Sindacato, Maurizio Scarpa e Franca Peroni lasciano la Cgil | Autore: fabio sebastiani da: controlacrisi.org

 

“Compagne e compagni , per rispetto alla Organizzazione nella quale per molti anni abbiamo militato vi informiamo della nostra volontà di rimettere il nostro mandato da tutti gli incarichi sino ad oggi ricoperti in Cgil. Da oggi non saremo più militanti di questa organizzazione sindacale e rinunciamo alla nostra condizione di iscritti alla Cgil. Maurizio Scarpa e Franca Peroni, da anni dirigenti della Cgil (Filcams e Pubblico Impiego), dicono addio al sindacato diretto da Susanna Camusso, ormai “non più riformabile”. “Una decisione non facile”, come scrivono nella loro lettera “che è venuta maturando nel tempo e che è arrivata fino alla “divergenza strategica”. Franca Peroni sino ad ora direttivo nazionale Cgil e già segretaria nazionale Fp Cgil, e Maurizio Scarpa sino ad ora vice presidente nazionale Cgil, già segretario nazionale Filcams Cgil, hanno scritto una lettera al direttivo nazionale e alla leader della Cgil Susanna Camusso.
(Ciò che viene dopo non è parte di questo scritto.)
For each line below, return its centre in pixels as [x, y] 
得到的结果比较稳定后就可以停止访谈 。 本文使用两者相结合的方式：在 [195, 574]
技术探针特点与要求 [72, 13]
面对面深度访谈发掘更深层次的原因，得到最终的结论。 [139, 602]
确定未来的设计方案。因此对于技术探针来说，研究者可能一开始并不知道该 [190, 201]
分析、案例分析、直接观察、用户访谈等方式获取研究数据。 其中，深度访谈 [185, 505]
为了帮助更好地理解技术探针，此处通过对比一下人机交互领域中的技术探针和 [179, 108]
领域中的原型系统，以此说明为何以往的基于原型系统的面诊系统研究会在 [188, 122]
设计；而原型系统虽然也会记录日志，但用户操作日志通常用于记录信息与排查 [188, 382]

L’ultimo accordo sulla Rappresentanza è stata la goccia che ha fatto traboccare il vaso? No, per niente. Come sottolineano, non li ha sorpresi più di tanto, “perché la domanda che ci ponevamo non era ‘se’, ma ‘quando’ . Il ‘quando’ è arrivato ed è per noi solo l’ultimo anello di una catena il cui inizio ha radici lontane quando la maggioranza di voi, come massimo gruppo dirigente di quella che fu la nostra organizzazione, ha acconsentito ad un progressivo cambio della natura e dei valori della Cgil”. E il primo valore messo in discussione è stato proprio quello del rapporto con i lavoratori, a cui si è preferito anteporre la strategia della cosiddetta unità sindacale con Cisl e Uil. Non solo, la distruzione dell’indipendenza e dell’autonomia è arrivata fino al punto di allacciare rapporti sempre più stretti sia con il Governo che con Confindustrria. Una vera e propria “caporetto sociale”, che ha colpito il vissuto quotidiano degli oltre 20 milioni di lavoratori e lavoratrici dipendenti che avremmo dovuto rappresentare”.
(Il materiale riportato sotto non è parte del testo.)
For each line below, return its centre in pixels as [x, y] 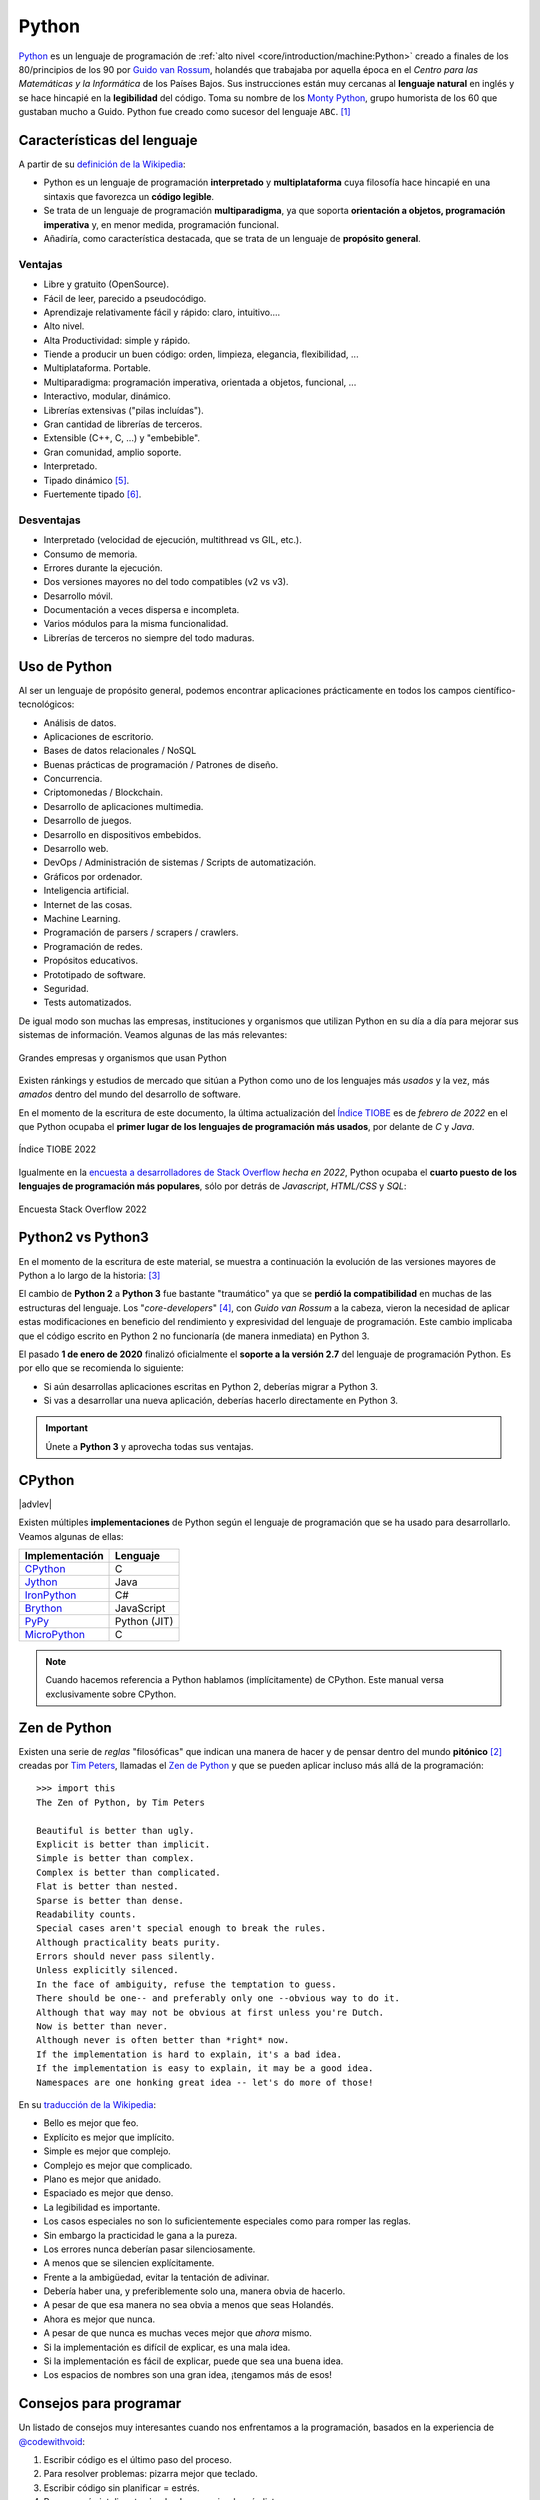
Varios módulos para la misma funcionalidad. [136, 624]
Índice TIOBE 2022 [57, 1149]
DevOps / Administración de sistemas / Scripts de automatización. [180, 862]
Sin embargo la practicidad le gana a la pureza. [140, 2235]
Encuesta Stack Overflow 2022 [82, 1209]
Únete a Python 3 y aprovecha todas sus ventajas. [149, 1446]
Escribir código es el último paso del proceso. [137, 2460]
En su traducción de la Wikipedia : [87, 2104]
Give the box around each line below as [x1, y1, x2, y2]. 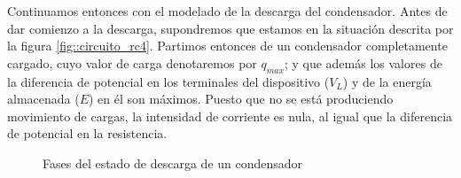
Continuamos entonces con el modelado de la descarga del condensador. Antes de [7, 2, 448, 19]
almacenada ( [7, 89, 80, 108]
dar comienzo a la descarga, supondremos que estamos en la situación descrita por [7, 19, 454, 37]
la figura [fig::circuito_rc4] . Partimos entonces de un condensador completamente [7, 36, 448, 55]
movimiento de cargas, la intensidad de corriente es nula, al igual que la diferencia [7, 106, 453, 125]
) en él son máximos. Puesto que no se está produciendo [89, 89, 394, 108]
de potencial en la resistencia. [7, 124, 168, 143]
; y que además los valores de [284, 53, 442, 72]
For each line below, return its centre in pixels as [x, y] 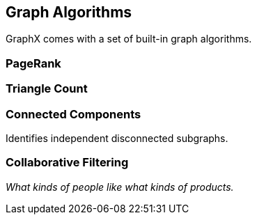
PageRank [33, 63]
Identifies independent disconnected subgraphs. [117, 138]
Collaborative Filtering [67, 163]
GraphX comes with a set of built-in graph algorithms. [129, 39]
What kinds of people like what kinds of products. [120, 187]
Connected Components [73, 114]
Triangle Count [47, 89]
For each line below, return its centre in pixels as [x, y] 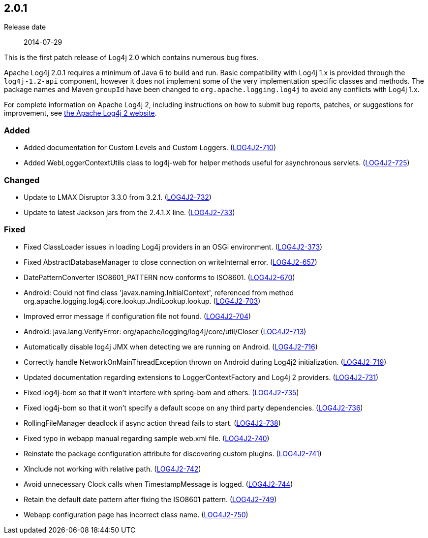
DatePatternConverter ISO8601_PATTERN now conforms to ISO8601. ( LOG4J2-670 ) [159, 277]
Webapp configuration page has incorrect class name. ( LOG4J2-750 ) [136, 514]
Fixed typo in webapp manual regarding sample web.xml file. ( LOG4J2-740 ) [147, 438]
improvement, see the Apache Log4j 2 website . [80, 113]
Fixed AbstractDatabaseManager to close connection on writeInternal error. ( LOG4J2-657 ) [170, 262]
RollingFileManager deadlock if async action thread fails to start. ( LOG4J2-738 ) [152, 423]
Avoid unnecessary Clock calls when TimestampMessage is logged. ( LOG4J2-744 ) [158, 484]
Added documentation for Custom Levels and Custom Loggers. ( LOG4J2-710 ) [150, 148]

Nel contempo si è consentito a chi si è succeduto al Governo di vantarsi in Europa di aver cancellato i più importanti diritti del mondo del lavoro (pensioni, art. 18, contratti collettivi, salario, estensione della precarietà) senza alcun conflitto sociale. “Naturalmente queste scelte non potevano non avere anche una ricaduta nella vita interna democratica e nel sistema organizzativo”.
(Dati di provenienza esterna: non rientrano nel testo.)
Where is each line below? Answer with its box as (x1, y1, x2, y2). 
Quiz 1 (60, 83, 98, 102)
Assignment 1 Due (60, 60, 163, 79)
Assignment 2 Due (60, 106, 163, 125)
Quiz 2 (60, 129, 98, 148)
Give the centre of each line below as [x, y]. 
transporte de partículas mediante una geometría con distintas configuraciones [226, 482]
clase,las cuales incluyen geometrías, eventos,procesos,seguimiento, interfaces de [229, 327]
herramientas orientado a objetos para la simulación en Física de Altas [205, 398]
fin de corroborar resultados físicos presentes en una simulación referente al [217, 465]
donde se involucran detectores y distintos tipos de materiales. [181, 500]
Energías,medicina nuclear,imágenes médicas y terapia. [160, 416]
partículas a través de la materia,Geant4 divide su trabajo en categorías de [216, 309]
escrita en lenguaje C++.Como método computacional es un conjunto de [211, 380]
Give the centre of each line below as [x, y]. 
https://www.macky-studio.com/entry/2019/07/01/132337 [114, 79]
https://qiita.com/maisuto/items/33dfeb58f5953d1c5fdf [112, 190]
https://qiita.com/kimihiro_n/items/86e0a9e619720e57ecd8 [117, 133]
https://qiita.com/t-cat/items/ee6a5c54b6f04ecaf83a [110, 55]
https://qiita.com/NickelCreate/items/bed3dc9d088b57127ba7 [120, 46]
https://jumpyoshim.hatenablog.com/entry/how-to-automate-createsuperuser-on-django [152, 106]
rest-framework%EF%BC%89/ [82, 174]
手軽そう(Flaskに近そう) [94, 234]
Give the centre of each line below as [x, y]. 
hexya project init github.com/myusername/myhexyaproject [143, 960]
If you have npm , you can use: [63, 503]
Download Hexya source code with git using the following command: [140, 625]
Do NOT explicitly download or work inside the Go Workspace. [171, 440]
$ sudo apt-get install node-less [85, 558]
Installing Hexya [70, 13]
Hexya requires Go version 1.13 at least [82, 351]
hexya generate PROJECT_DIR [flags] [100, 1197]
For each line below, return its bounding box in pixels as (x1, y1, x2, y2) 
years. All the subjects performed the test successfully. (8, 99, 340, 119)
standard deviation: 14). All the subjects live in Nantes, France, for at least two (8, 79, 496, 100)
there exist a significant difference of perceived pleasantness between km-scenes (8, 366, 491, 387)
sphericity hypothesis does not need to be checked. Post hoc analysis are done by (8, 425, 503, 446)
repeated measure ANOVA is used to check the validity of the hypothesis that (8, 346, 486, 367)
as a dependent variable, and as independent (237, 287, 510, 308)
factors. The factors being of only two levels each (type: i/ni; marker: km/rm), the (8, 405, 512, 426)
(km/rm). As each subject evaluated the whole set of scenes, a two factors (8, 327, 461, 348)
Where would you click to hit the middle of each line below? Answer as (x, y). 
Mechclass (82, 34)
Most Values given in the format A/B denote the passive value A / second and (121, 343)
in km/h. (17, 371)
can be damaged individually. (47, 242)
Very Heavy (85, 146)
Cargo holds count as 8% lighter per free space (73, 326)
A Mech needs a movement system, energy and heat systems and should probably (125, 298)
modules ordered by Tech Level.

Insomma, dentro il sindacato quello che è accaduto in relazione a questa “nuova linea” è stata l’umiliazione e la emarginazione di tutti i dirigenti che hanno sostenuto le tesi alternative, dove solo le “abiure” di quelle posizioni hanno consentito, dove non si era maggioranza, di mantenere un ruolo politico nell’organizzazione.

Scarpa e Peroni accusano la Cgil di aver messo in soffitta la ricerca del consenso e sviluppato “l’acquisizione delle risorse economiche per la conservazione della struttura interna. Qui si è scelta una via di non ritorno. Ormai consistenti risorse economiche non provengo no dalla libera e cosciente iscrizione dei lavoratori e delle lavoratrici, ma da altre forme di finanziamento, tutte vincolate o alle decisioni dei Governi (patronati, CAF) o dall’obbligo di sottoscrivere il contratto collettivo (enti bilaterali e quote di servizio). In molte federazioni si potrebbe vivere senza iscritti, ma non senza le entrate ‘extra tesseramento’. L’impegno assunto anni fa di ridurre drasticamente queste forme di entrate, si è tramutato nel suo contrario, “con un incremento esponenziale, abbracciando definitivamente il modello CISL di sindacato.Una decisione tanto grave quanto assunta senza alcuna discussione interna”.

Scarpa e Peroni non hanno annunciato dove sarà diretto il loro impegno futuro. Tuttavia, per domani in via Cavour (Centro congressi) hanno convocato una conferenza stampa (ore 13) al termine dei lavori di una assemblea di delegati Usb.